Он глотнул из братины густого душистого, настоянного на землянике меда и передал ее по кругу. По очереди отпили Всеволод и Святослав. От меда мысли делались такими же тягучими, неспешными. Однако сладости у них не прибавлялось.
Святослав поинтересовался, много ль награбил черный люд во время мятежа и как брат намерен вернуть свое добро, не следует ли обложить горожан вирами по закону Русской правды.
— Я так и сделаю, — кивнул Изяслав.
— Мстислав погорячился, убив столько людей, — заметил черниговский князь. — Они могли бы заплатить за разбой серебром и золотом, а не своей кровью.
— Мой сын привязан к старине. Ему по душе обычай кровной мести. И его нельзя в том винить. Вся Русь живет кровной местью. Князь Ярослав подтвердил этот обычай в Русской правде. Ведь он и сам, когда хотел, следовал ему.
— Я знаю только один случай, когда отец из мести велел перебить новгородских мужей, — возмутившись духом, рек Всеволод. — Он был тогда молод. А нам этот языческий обычай следует искоренить. Ведь уже договаривались отменить кровный закон. И кто, если не князья, должен показывать люду пример христианского смирения?
— Договаривались, да не отменили, — молвил Изяслав. — Я согласен с тобой, брат. Нужен новый закон. Однако смирение не всегда входит в душу по написанному. Даже блаженные наши иноки, печерские чернецы, пренебрегают им.
— Что ты имеешь в виду? — насторожился Святослав.
— Антоний.
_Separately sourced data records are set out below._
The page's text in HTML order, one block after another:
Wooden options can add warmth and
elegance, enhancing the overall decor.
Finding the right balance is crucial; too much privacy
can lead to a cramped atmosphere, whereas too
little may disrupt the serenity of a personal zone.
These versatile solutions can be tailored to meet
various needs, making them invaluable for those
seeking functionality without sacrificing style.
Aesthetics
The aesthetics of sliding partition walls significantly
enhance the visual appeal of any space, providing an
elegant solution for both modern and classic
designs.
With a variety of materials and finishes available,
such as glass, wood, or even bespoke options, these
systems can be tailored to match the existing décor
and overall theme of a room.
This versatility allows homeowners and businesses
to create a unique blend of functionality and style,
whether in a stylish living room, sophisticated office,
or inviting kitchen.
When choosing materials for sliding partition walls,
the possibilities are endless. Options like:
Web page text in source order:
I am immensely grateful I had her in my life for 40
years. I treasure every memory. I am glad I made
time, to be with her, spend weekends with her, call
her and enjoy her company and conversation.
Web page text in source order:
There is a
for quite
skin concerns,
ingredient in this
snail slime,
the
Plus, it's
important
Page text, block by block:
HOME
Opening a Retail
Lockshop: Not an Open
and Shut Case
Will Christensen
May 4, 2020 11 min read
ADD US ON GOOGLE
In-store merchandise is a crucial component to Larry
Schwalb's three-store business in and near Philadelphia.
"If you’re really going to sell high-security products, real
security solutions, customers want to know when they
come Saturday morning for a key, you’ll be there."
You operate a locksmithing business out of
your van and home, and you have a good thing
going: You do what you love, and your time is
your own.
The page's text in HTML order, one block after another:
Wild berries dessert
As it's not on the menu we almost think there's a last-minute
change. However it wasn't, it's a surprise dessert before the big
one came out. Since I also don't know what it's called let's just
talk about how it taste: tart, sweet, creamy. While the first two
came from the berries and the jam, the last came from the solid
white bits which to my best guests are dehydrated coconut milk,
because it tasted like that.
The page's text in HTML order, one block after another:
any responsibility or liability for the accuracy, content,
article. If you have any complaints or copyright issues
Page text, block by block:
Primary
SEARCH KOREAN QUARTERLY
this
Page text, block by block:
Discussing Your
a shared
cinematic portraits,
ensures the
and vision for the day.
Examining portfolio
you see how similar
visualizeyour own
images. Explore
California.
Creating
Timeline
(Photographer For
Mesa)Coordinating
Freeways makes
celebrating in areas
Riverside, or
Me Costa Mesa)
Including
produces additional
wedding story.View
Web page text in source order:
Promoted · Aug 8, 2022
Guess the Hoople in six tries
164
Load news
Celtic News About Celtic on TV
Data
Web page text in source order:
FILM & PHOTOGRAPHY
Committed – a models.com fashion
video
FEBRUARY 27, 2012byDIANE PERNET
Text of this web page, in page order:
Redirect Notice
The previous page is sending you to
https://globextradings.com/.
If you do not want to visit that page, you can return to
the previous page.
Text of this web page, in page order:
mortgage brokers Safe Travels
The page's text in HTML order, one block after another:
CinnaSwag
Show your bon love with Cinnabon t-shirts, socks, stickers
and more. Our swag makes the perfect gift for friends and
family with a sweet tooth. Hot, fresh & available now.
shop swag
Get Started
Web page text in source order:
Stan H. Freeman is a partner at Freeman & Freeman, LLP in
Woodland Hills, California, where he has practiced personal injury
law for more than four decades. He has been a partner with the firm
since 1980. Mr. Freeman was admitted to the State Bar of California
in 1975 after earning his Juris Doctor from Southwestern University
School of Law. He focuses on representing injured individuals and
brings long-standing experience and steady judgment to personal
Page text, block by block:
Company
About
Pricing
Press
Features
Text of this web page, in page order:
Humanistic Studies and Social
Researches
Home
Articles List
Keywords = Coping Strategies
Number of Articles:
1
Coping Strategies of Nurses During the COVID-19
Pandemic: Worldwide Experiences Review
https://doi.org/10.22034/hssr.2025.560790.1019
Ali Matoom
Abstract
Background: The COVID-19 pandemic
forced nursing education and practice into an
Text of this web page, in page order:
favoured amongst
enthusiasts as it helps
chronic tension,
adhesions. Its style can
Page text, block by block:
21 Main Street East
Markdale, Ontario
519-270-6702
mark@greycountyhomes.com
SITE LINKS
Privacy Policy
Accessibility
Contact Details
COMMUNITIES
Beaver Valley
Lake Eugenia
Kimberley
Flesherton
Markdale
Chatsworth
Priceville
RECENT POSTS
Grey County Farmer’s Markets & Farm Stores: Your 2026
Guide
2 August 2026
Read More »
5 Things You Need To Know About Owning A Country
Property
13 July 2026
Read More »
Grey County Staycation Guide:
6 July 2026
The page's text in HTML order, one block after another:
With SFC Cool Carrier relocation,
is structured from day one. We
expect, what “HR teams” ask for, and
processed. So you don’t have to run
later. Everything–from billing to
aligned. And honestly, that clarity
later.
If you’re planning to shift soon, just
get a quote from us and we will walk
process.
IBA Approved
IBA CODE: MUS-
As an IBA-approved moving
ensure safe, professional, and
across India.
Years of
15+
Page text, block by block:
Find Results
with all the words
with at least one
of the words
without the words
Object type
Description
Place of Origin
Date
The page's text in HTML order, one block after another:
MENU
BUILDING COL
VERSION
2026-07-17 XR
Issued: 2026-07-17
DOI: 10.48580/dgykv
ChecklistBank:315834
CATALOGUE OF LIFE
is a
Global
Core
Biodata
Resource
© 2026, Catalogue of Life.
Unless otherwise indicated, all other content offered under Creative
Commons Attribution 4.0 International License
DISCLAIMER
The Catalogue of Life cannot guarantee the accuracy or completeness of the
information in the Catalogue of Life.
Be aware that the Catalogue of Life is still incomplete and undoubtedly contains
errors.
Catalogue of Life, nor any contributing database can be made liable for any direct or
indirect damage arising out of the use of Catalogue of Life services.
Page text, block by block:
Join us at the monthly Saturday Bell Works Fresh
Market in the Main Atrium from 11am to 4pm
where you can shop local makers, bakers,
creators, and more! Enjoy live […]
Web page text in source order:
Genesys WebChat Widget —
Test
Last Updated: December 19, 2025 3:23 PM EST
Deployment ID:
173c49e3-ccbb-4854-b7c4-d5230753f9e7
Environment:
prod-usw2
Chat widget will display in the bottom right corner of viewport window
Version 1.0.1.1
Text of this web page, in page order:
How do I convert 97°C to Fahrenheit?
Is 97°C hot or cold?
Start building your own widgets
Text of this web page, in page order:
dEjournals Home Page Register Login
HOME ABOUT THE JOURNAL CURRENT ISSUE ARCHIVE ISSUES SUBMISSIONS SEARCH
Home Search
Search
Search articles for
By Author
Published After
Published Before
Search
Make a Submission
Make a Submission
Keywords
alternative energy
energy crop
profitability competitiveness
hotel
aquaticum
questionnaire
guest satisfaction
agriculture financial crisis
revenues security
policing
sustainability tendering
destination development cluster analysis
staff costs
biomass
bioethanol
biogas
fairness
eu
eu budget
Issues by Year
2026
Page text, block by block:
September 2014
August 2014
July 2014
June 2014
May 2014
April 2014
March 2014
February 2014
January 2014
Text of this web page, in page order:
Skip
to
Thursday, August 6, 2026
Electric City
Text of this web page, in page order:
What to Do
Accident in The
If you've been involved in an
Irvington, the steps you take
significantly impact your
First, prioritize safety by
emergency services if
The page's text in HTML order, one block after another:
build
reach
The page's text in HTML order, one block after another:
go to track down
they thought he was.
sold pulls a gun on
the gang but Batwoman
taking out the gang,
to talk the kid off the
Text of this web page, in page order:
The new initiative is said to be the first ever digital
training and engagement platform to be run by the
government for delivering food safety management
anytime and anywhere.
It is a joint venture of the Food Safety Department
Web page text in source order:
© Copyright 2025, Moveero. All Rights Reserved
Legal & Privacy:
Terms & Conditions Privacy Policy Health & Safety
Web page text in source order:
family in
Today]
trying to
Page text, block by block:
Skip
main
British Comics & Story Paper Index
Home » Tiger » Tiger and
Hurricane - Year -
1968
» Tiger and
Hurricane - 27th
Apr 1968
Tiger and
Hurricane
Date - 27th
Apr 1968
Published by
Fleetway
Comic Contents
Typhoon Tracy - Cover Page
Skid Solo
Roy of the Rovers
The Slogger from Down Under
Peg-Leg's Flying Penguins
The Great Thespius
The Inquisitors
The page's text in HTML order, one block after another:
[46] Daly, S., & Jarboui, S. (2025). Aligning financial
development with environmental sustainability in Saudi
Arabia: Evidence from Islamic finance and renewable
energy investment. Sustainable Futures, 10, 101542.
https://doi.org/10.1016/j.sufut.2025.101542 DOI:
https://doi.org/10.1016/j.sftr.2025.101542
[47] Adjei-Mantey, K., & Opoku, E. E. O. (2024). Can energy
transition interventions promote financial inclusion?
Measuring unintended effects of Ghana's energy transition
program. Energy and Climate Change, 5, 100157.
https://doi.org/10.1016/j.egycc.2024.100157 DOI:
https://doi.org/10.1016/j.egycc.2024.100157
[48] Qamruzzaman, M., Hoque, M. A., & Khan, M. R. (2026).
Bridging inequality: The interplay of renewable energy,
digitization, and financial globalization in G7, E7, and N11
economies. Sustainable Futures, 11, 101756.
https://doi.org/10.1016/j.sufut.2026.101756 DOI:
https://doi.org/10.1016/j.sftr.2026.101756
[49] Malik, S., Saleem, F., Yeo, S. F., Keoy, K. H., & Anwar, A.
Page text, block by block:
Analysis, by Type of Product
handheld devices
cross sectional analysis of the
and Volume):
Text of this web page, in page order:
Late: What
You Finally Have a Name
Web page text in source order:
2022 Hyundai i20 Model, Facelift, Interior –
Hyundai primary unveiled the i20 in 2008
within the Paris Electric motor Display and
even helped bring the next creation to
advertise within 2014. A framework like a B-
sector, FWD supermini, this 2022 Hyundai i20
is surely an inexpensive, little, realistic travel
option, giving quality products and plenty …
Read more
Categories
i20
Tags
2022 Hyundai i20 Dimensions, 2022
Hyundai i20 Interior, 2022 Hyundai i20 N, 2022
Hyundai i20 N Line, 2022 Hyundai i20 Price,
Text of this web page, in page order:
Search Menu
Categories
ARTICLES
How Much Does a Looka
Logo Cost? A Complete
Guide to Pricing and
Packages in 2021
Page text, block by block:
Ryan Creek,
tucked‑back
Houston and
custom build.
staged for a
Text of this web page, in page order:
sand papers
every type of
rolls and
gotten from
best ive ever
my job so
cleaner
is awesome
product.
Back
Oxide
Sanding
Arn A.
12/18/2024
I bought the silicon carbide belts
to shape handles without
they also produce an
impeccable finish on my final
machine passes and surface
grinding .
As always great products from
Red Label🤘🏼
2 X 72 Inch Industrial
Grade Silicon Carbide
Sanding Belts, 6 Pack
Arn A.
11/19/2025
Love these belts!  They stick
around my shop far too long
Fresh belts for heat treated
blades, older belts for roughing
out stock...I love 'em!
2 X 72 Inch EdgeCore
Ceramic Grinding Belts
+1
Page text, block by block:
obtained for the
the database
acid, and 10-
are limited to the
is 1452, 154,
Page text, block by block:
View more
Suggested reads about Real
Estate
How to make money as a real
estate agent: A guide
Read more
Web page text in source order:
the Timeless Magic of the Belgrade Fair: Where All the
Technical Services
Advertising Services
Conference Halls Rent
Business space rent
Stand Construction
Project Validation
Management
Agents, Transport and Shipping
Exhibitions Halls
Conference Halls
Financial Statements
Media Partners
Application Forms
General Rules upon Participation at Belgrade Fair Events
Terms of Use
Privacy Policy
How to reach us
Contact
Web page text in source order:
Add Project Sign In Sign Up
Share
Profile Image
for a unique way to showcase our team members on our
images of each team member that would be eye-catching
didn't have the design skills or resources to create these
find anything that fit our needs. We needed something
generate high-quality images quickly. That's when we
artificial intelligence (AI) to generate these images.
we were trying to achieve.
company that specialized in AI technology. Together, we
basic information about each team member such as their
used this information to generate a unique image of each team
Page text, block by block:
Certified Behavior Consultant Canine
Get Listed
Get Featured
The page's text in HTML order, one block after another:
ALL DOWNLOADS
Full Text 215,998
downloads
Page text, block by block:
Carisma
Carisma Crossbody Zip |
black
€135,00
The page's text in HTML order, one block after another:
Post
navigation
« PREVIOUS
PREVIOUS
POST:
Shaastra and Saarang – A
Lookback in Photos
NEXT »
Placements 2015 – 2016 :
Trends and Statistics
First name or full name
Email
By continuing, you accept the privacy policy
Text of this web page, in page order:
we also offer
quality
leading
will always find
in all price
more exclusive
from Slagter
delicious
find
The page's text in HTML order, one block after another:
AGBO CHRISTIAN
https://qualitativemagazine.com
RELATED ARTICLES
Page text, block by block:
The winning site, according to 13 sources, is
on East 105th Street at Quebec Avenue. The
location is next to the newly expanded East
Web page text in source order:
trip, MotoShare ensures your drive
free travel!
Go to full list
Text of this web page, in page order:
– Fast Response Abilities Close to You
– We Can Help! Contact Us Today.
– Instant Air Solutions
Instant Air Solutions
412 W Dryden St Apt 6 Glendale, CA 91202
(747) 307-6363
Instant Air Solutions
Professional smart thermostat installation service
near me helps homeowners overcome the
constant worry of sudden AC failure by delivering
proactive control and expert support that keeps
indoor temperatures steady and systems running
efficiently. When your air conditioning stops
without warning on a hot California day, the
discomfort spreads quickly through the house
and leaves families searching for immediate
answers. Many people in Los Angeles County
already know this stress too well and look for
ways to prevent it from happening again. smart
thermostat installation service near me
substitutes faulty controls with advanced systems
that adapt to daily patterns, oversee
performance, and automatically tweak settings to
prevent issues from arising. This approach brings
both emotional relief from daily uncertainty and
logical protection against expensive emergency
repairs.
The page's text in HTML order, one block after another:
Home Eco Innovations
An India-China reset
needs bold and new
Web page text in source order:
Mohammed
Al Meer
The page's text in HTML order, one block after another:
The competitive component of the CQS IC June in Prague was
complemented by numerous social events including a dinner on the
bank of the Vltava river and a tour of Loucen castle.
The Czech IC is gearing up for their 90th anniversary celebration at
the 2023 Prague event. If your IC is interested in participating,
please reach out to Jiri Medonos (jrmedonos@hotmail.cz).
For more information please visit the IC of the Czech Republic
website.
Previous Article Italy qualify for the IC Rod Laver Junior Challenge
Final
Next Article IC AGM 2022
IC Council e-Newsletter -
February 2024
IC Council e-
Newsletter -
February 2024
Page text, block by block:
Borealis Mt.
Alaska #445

Этот старик, по виду столь смиренный, посмел совать нос в княжьи дела. Прошлой осенью он поносил меня пред всем Киевом и восхвалял Всеслава! Я намерен изгнать его.
— Антоний не поносил тебя перед всем Киевом, — вступился за блаженного старца Всеволод, — ведь он не выходит из своей пещеры.